I too have the greatest respect for the guys that went - and suffered. They did as they thought best - and many paid a huge price.

Lets hope we have learned from it. Defense Secretary McNamara - who orchestrated so much of the immoral war - eventually admitted ... "We were wrong, terribly wrong. We owe it to future generations to explain why."

As for Donald Trump - its not fair to ask him to be reasonable, or aware, or empathetic on this topic. His mind does not work that way. He is incapable.
lrichins (nj)
As the author wrote, a lot of people, especially those who had the means and opportunity to go to college (the most common deferment), got out of the draft and vietnam. Those who were either CO or who fled the draft because they felt the war was immoral or wrong made a stand at least.

Trump however falls into the class of people who avoided the war, but then have the gall to make it seem like he somehow made up for that, sacrificed. Those who went CO or fled the draft did sacrifice, those who dodged the draft faced imprisonment or exile, CO people often faced ridicule from other people, called cowards and worse. Trump was just a rich, arrogant kid who felt serving was beneath him, he had no moral qualms about Vietnam. That puts him at the level of hell with Cheney, Wolfowitz, Perl and the other neo cons who dodged vietnam but turned into gung ho charlies when it came to the military, and architected a policy in Iraq and other places that have killed many thousands of our troops, let a lot more mained, for basically nothing.
Harley Bartlett (USA)
The graphics accompanying this letter are brilliant. Well done.
eyesopen (New England)
To this former draft resister, the author is a self-righteous and pompous windbag.
Djon Diesel (NYC)
"Funny how the truth can be twisted into something so dishonorable."

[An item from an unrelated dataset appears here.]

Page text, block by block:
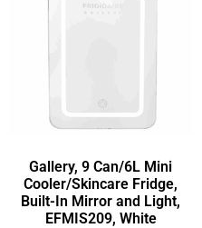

"If you give me six lines written by the most honest man,
I will find something in them to hang him." (Cardinal Richelieu)
Ryan Bingham (Up there)
Pot calling the kettle black. I'm not impressed.
Gettier (Johnstown, NY)
As Yogi Berra said, "It seems like deja vu all over again." In elections past, we heard nearly identical accusations and criticisms about Bill Clinton's "draft dodging" and George W. Bush's National Guard "cop-out." Now come Mr. Gup and the NY Times using a similar argument to denigrate Donald Trump. I'm not a Trump supporter, but I feel using Vietnam to make bald-faced personal political attacks such as these are truly disrespectful to those who served.
Bob (Rhode Island)
Then you're stupid.
The reason Littoe Hands is getting raked over the coals isn't because he didged the Vietnan draft but because he is eager to send other people to fight in wars he was too gutless to experience.
Americans are very forgiving but not when it comes to born to privlege draft dodging hypocrits like Little Hands.
Ultraliberal (New Jersy)
Ted,
Your public confession does not excuse you & thousands of others that avoided the draft, especially those that ran away to Canada & then were pardoned & were allowed to return to the Untied States.The over 50.000 young men who died.in this useless war, unfortunately died in vain & those like you who shirked your responsibility by your wealth & connections are traitors.
I was drafted during the Korean War & could have been exempt from the draft for concussions I sustained playing ball, I preferred to serve my country, & it was the best thing I ever did.
Harley Bartlett (USA)
Ultraliberal: you write: "The over 50.000 young men who died.in this useless war, unfortunately died in vain & those like you who shirked your responsibility by your wealth & connections are traitors".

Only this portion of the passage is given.